As noted above, Denmark is one of the few other nations besides the US to have a legal debt ceiling. But there, the ceiling is not really binding — and not just because the country has a parliamentary system with a single house of parliament that appoints the prime minister, meaning that conflicts between the prime minister and the parliament that elected them are rarer than conflicts between the US president and Congress.
The more important factor that renders is that in 2010, Danish lawmakers consciously raised the ceiling to 2 trillion Danish kroner, more than double the then-current debt level (and way above today’s level, too). The very purpose of this action, Danish economist and Peterson Institute for International Economics fellow Jacob Funk Kirkegaard writes, was to make the debt ceiling a non-factor for the purposes of legislating. The Danes raised it high enough that they didn’t need to worry about it for a long, long time.
Under the Danish option, Biden and his Democratic allies in Congress would raise the debt ceiling to a level high enough that they do not need to worry about it for the foreseeable future. The limit, once it’s un-suspended in August, is expected to be around $27 trillion. Congress could set it at $50 trillion or $100 trillion, or, if it wants to be extra safe, some preposterously large number like $1 googol (also known as $10^88 trillion).
That would effectively eliminate the debt ceiling as a hostage-taking device, at least for a good long while. True, it could also invite misinterpretation: Republicans could claim that Democrats voted to allow tens of trillions of dollars in new debt, which, while technically true, would be wildly misleading.

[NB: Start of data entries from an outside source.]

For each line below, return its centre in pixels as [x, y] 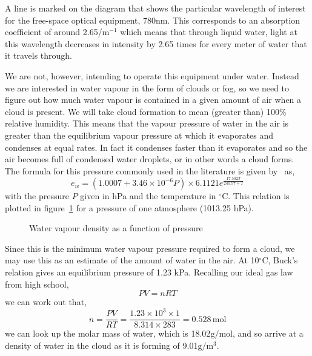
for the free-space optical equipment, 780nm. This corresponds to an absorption [153, 20]
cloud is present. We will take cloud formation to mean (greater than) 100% [146, 111]
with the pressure [37, 196]
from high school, [37, 284]
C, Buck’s [280, 260]
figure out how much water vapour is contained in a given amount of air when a [153, 100]
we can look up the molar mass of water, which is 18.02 [108, 333]
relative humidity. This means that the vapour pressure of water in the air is [147, 123]
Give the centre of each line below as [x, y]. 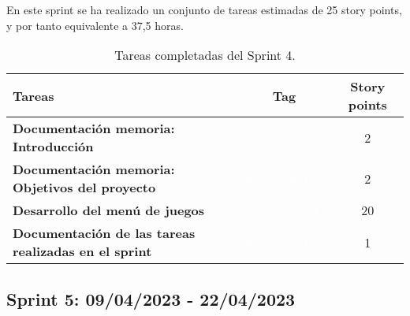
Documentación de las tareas [104, 233]
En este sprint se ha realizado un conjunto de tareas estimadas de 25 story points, [204, 9]
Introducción [53, 147]
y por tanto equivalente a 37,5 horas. [95, 25]
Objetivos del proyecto [84, 188]
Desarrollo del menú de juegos [109, 210]
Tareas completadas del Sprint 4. [205, 55]
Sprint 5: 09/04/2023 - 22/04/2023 [151, 298]
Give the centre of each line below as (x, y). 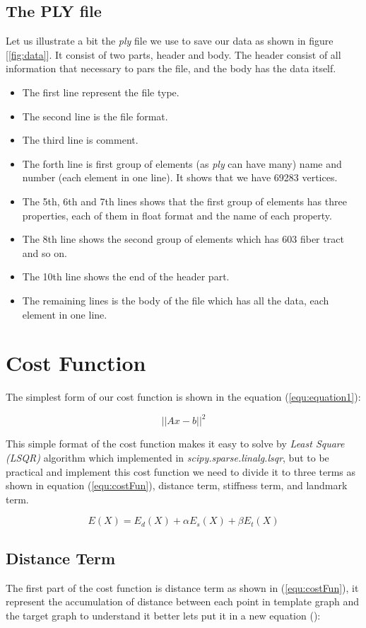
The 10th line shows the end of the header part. (126, 276)
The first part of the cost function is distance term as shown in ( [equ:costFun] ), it (182, 587)
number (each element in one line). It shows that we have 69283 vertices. (180, 177)
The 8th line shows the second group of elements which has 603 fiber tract (183, 239)
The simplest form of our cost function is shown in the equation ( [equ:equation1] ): (183, 397)
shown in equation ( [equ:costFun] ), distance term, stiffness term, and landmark (177, 485)
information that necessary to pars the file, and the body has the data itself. (171, 68)
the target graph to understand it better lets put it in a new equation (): (163, 615)
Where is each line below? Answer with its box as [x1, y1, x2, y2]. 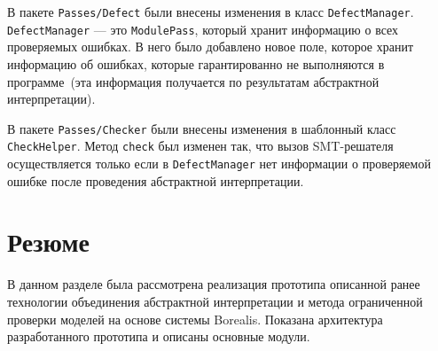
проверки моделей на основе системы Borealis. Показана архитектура [7, 309, 383, 328]
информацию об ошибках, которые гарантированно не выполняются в [7, 54, 385, 73]
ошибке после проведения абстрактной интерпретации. [7, 171, 304, 190]
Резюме [7, 223, 90, 260]
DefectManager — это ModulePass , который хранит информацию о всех [7, 19, 399, 38]
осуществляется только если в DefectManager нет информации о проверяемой [7, 154, 431, 172]
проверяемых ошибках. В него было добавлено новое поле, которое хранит [7, 37, 414, 56]
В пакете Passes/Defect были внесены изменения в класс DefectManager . [7, 3, 414, 20]
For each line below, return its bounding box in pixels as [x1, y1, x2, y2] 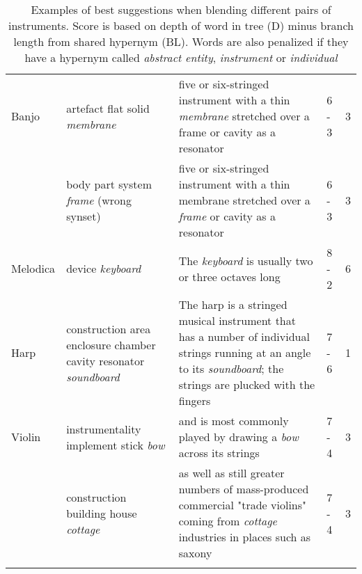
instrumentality [66, 420, 141, 437]
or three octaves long [178, 268, 281, 285]
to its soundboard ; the [178, 360, 284, 376]
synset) [66, 208, 101, 224]
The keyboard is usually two [178, 252, 313, 269]
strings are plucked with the [178, 376, 315, 392]
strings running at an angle [178, 344, 311, 360]
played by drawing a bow [178, 429, 299, 445]
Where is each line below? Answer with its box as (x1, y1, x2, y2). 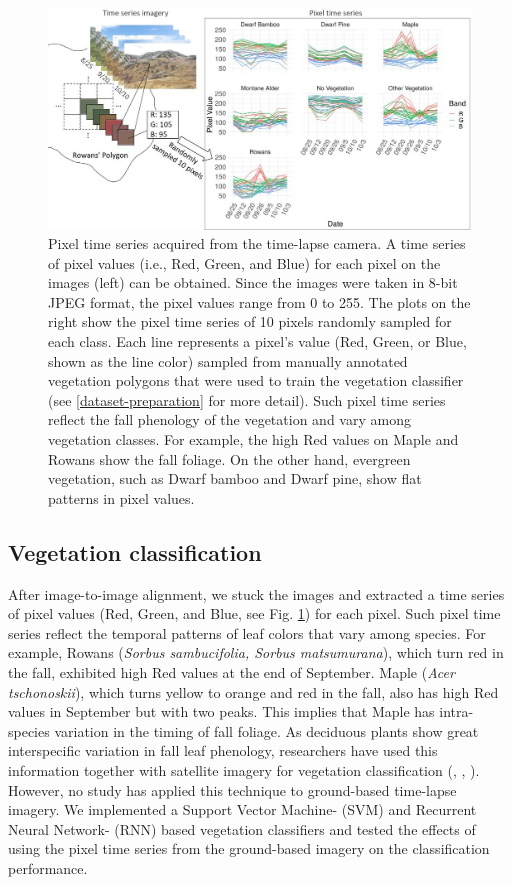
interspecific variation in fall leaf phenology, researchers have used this (8, 740, 438, 761)
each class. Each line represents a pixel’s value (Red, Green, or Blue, (48, 331, 467, 352)
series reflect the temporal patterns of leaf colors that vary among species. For (8, 622, 486, 643)
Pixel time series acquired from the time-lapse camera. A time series (48, 233, 466, 254)
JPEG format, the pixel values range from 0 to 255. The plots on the (48, 291, 471, 312)
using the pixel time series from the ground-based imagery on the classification (8, 838, 490, 859)
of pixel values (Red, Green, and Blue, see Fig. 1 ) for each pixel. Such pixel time (8, 603, 501, 624)
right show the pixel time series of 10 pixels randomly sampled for (48, 311, 452, 332)
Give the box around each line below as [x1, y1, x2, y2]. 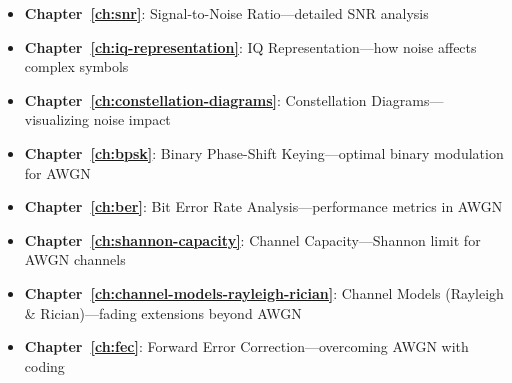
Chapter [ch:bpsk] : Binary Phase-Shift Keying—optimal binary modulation [24, 142, 504, 163]
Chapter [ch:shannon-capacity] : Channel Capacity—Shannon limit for [24, 229, 481, 250]
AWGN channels [24, 249, 126, 270]
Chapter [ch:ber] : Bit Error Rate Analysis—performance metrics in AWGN [24, 196, 503, 217]
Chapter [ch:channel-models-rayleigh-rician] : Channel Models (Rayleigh [24, 282, 504, 303]
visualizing [24, 109, 90, 130]
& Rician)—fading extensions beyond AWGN [24, 302, 302, 323]
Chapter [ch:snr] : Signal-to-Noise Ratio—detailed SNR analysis [24, 3, 429, 23]
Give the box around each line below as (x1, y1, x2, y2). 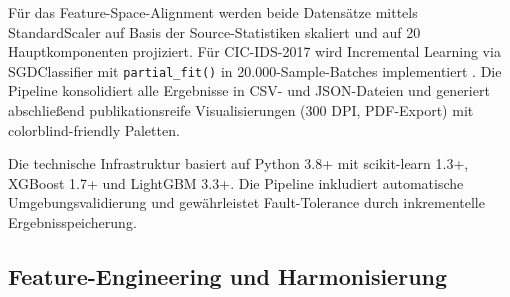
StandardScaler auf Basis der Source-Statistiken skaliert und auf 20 (8, 21, 421, 42)
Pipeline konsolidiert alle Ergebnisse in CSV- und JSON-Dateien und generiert (8, 80, 490, 101)
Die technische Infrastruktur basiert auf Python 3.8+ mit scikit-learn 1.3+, (8, 153, 469, 174)
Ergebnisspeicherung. (8, 212, 137, 232)
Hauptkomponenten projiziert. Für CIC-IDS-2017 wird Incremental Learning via (8, 41, 501, 62)
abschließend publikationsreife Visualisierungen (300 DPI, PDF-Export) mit (8, 100, 474, 121)
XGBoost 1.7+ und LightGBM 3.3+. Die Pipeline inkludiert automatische (8, 172, 464, 193)
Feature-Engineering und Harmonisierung (8, 260, 448, 291)
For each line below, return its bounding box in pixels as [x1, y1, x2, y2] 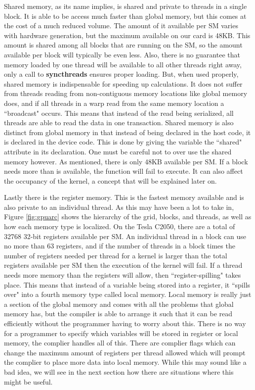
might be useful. [4, 376, 53, 387]
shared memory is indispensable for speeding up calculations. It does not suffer [4, 78, 243, 89]
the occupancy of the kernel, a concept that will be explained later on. [4, 175, 217, 186]
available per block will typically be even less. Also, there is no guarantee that [4, 49, 240, 59]
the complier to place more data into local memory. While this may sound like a [4, 357, 247, 367]
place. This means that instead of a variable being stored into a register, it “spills [4, 279, 251, 290]
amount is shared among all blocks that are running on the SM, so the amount [4, 40, 243, 50]
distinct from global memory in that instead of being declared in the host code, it [4, 127, 251, 137]
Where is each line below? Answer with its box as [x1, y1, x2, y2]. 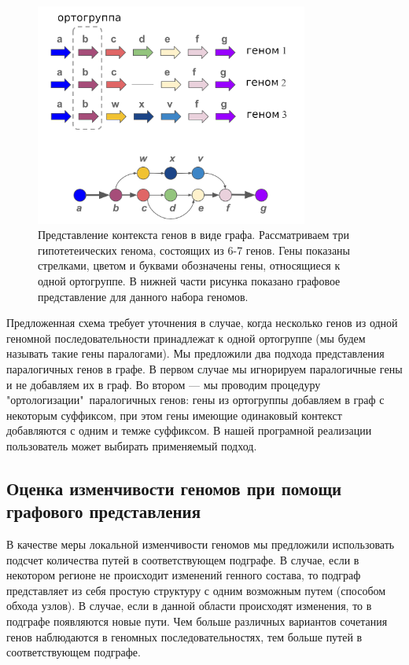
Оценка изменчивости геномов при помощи [6, 476, 342, 500]
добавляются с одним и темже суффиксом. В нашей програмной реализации [6, 422, 372, 439]
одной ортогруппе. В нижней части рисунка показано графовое [38, 272, 341, 288]
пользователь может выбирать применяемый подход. [6, 437, 257, 454]
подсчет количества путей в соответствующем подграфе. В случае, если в [6, 551, 359, 568]
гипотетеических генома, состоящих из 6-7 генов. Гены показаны [38, 241, 350, 258]
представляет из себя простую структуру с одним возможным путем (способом [6, 582, 386, 598]
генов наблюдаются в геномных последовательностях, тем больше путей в [6, 628, 363, 645]
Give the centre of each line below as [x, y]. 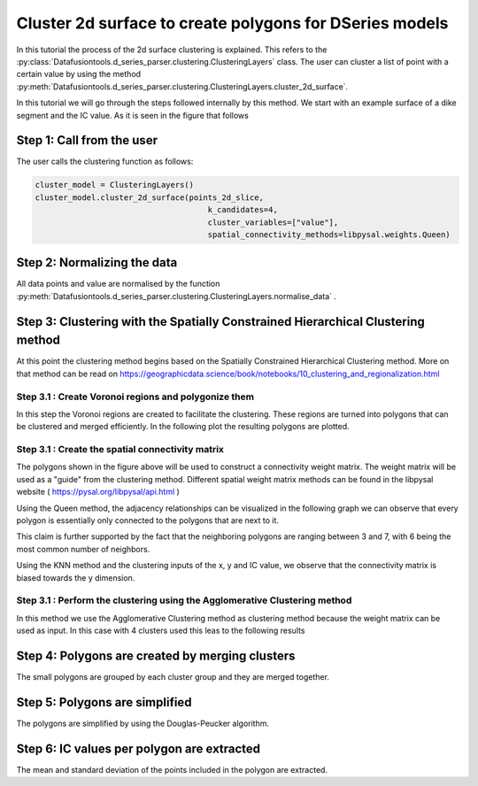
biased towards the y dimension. [76, 578]
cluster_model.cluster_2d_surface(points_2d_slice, [150, 197]
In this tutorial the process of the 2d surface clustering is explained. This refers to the [172, 50]
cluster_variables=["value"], [273, 222]
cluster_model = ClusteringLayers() [115, 185]
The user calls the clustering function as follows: [105, 162]
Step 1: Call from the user [87, 140]
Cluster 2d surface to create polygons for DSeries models [232, 23]
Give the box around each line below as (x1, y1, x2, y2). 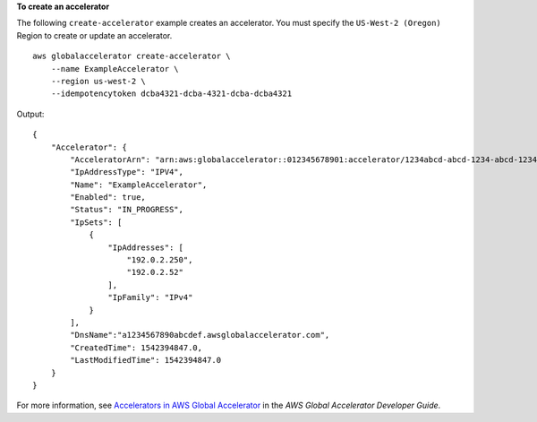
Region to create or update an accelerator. (16, 30, 173, 40)
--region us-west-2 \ (50, 76, 147, 86)
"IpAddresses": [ (107, 242, 183, 253)
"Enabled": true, (70, 193, 147, 202)
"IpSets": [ (70, 217, 123, 228)
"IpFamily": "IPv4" (107, 292, 193, 303)
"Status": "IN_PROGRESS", (70, 204, 183, 215)
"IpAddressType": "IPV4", (70, 167, 183, 177)
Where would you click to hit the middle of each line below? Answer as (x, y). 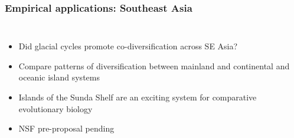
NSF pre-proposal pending (66, 128)
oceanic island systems (59, 77)
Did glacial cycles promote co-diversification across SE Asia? (128, 46)
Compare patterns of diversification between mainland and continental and (154, 65)
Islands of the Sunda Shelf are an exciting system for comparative (138, 97)
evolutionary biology (55, 108)
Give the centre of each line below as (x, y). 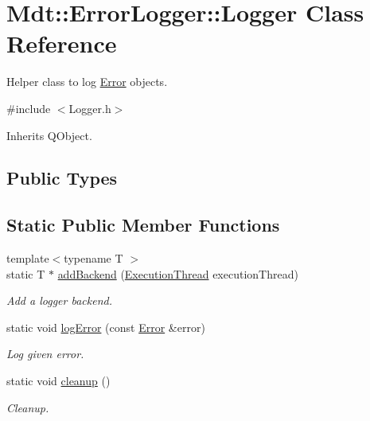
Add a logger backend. (59, 300)
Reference (62, 43)
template (28, 258)
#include (29, 108)
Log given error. (45, 354)
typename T (93, 258)
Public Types (62, 178)
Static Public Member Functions (143, 225)

Sarah Binder, a professor of political science at George Washington University and expert on congressional procedure, notes that reconciliation has only been used four times to raise the debt limit (in 1989, 1990, 1993, and 1997). “My sense is that increased political heat over the debt limit has made reconciliation a less politically viable tool for raising the limit,” she writes in an email. “Not entirely sure why that is, except neither party typically wants to own the increase.”
But Democrats should not let that risk prevent them from disabling the ticking time bomb of the debt limit. There’s a real chance that Republicans will capture one or both houses of Congress in 2022. If they do, the odds of a debt ceiling standoff akin to the one that President Obama faced in 2011 will go way, way up.
America can’t afford to take that risk again. That’s why Jason Furman (who served as Obama’s chief economist) and Rohit Kumar, former domestic policy director for Senate Republican leader Mitch McConnell, united in 2017 to urge that the debt ceiling be abolished. Kumar and Furman were on opposite sides of the 2011 negotiations but agreed that a crisis like that could not be allowed to repeat itself. Senate Democrats have the power to eliminate the odds of another such crisis. They should use it.